Gymnasium: [Bug Report] `CartPole`'s reward function constantly returns 1 (even when it falls)

Describe the bug

The CartPole environment provides reward==1 when the pole “stands” and reward==1 when the pole has “fallen”.

The old gym documentation mentioned that this was the behavior, and so does the current documentation, indicating that this is the desired behavior, but I can find no evidence that this was the design goal.

The argument could be made that “state-of-the-art algorithms (e.g.
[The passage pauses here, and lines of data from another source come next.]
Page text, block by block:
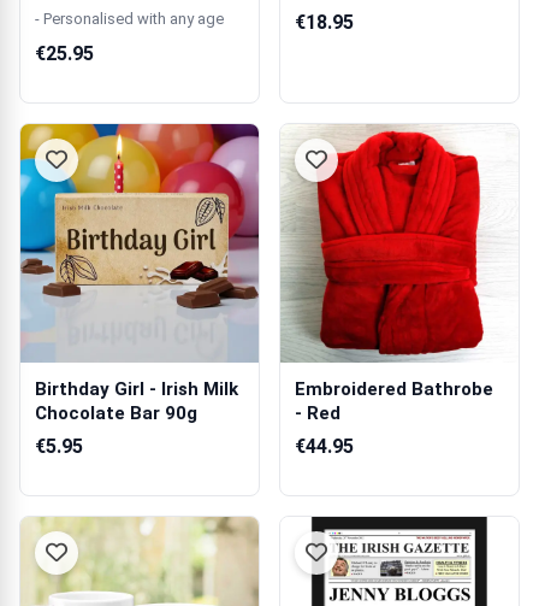
Box 270g
- Personalised with any age
€25.95
€18.95
Birthday Girl - Irish Milk
Chocolate Bar 90g
€5.95
Embroidered Bathrobe
- Red
€44.95
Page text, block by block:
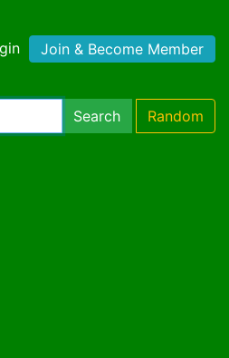
Join & Become Member
Search Random
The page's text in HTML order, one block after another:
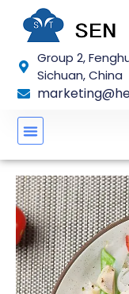
Group 2,
Sichuan, China
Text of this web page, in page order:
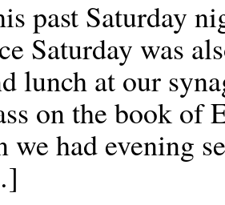
past Saturday
Saturday was
lunch at our
on the book of
we had evening
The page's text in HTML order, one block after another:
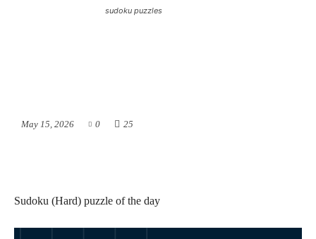
sudoku puzzles
May 15, 2026 0 25
Sudoku (Hard) puzzle of the day
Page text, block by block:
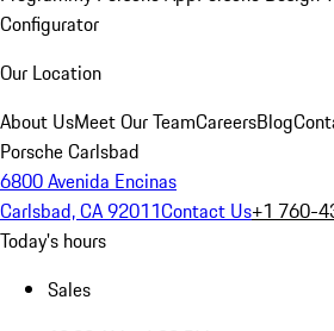
Configurator
Our Location
About UsMeet Our TeamCareersBlog
Porsche Carlsbad
6800 Avenida Encinas
Carlsbad, CA 92011Contact Us+1 760-
Today's hours
Sales
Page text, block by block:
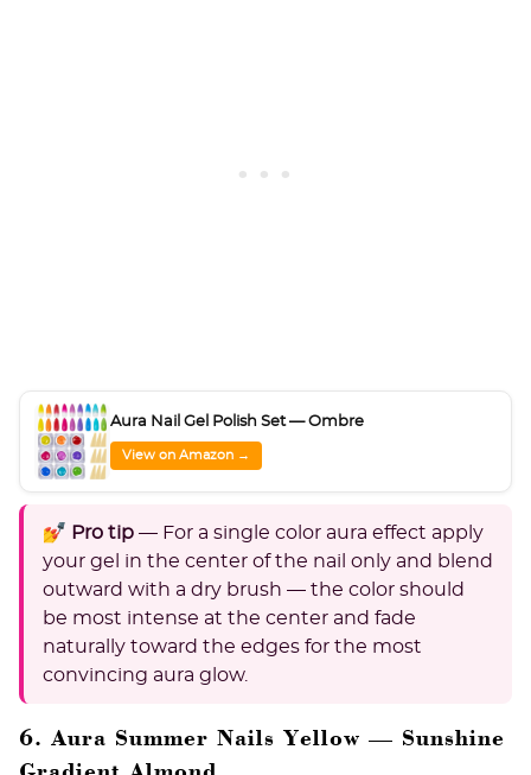
Aura Nail Gel Polish Set — Ombre
View on Amazon →
💅 Pro tip — For a single color aura effect apply
your gel in the center of the nail only and blend
outward with a dry brush — the color should
be most intense at the center and fade
naturally toward the edges for the most
convincing aura glow.
6. Aura Summer Nails Yellow — Sunshine
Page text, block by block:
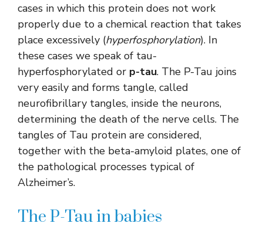
cases in which this protein does not work
properly due to a chemical reaction that takes
place excessively (hyperfosphorylation). In
these cases we speak of tau-
hyperfosphorylated or p-tau. The P-Tau joins
very easily and forms tangle, called
neurofibrillary tangles, inside the neurons,
determining the death of the nerve cells. The
tangles of Tau protein are considered,
together with the beta-amyloid plates, one of
the pathological processes typical of
Alzheimer’s.
The P-Tau in babies
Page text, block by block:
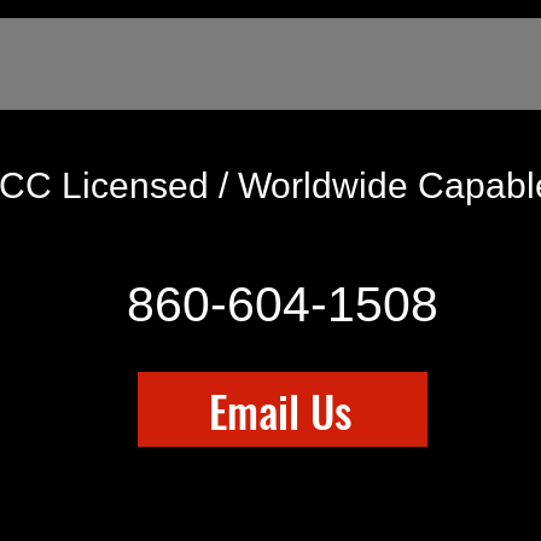
Licensed / Worldwide
860-604-1508
Email Us
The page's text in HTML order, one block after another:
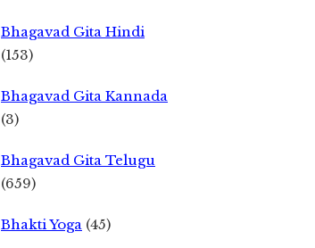
Bhagavad Gita Hindi
(153)
Bhagavad Gita Kannada
(3)
Bhagavad Gita Telugu
(659)
Bhakti Yoga (45)
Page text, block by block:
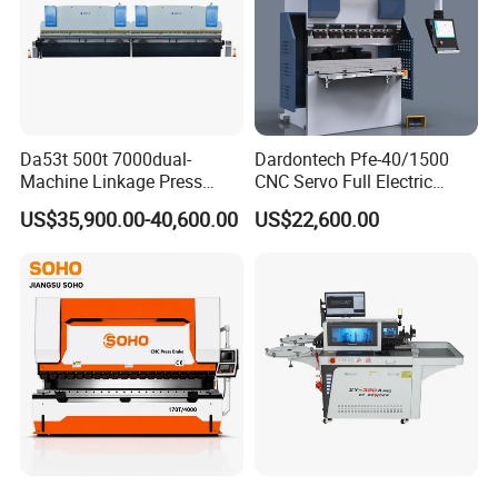
Da53t 500t 7000dual-
Machine Linkage Press
Brake Machine
US$35,900.00-40,600.00
Dardontech Pfe-40/1500
CNC Servo Full Electric
Press Brake Bending
Machine for The
US$22,600.00
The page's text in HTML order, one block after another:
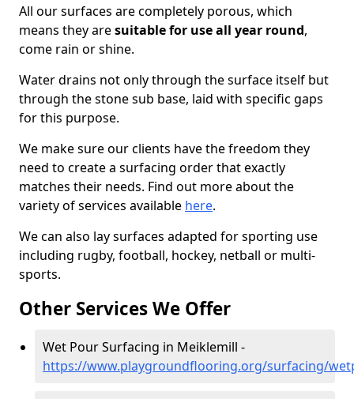
All our surfaces are completely porous, which
means they aresuitable for use all year round,
come rain or shine.
Water drains not only through the surface itself but
through the stone sub base, laid with specific gaps
for this purpose.
We make sure our clients have the freedom they
need to create a surfacing order that exactly
matches their needs. Find out more about the
variety of services available here.
We can also lay surfaces adapted for sporting use
including rugby, football, hockey, netball or multi-
sports.
Other Services We Offer
Wet Pour Surfacing in Meiklemill -
https://www.playgroundflooring.org/surfacing/
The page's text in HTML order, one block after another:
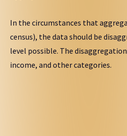
In the circumstances that
census), the data should be
level possible. The
income, and other categories.
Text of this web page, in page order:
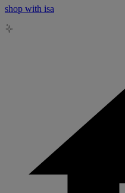
shop with isa
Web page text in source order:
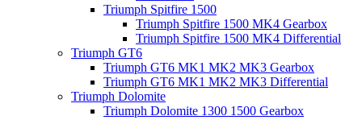
Triumph Spitfire 1500
Triumph Spitfire 1500 MK4 Gearbox
Triumph Spitfire 1500 MK4 Differential
Triumph GT6
Triumph GT6 MK1 MK2 MK3 Gearbox
Triumph GT6 MK1 MK2 MK3 Differential
Triumph Dolomite
Triumph Dolomite 1300 1500 Gearbox
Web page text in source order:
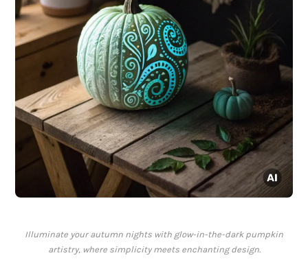
Illuminate your autumn nights with glow-in-the-dark pumpkin
artistry, where simplicity meets enchanting design.
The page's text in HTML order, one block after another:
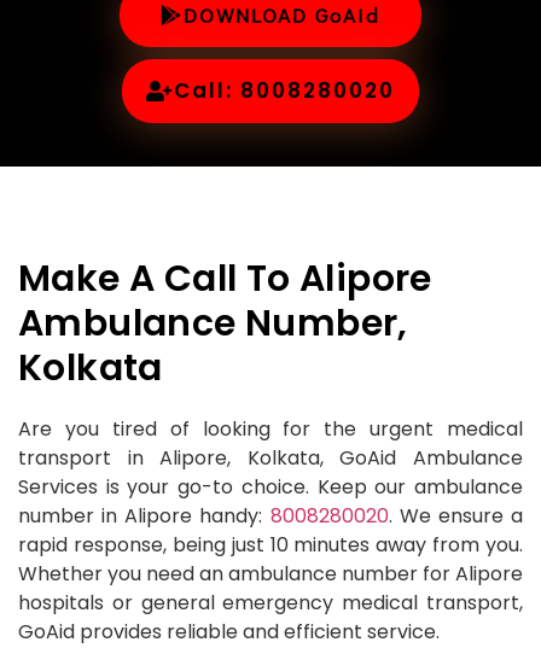
DOWNLOAD GoAid
Call: 8008280020
Make A Call To Alipore
Ambulance Number,
Kolkata
Are you tired of looking for the urgent medical
transport in Alipore, Kolkata, GoAid Ambulance
Services is your go-to choice. Keep our ambulance
number in Alipore handy: 8008280020. We ensure a
rapid response, being just 10 minutes away from you.
Whether you need an ambulance number for Alipore
hospitals or general emergency medical transport,
GoAid provides reliable and efficient service.
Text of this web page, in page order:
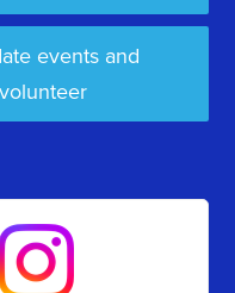
events and

DQN, A2C, PPO) can easily solve this environment anyway, so why bother?”, which is true that the environment is very easy to solve, but it is still important to examine why, and what the consequences are in these learning algorithms and potential future ones.

The reason the algorithms are able to learn a policy, despite the fact that the environment is effectively reward-free, is because of the sampling bias introduced by the number of actions taken per given policy. If the agent has a “good policy”, then on average it will be alive longer than if it has a “bad policy”, and this will cause the “good policy” to be sampled more often on average by the train() subroutine of the learning algorithm, and therefore a “good policy” will be reinforced more than a “bad policy” (instead of the “good policy” being reinforced and the “bad policy” being reduced, which is what normally happens in RL).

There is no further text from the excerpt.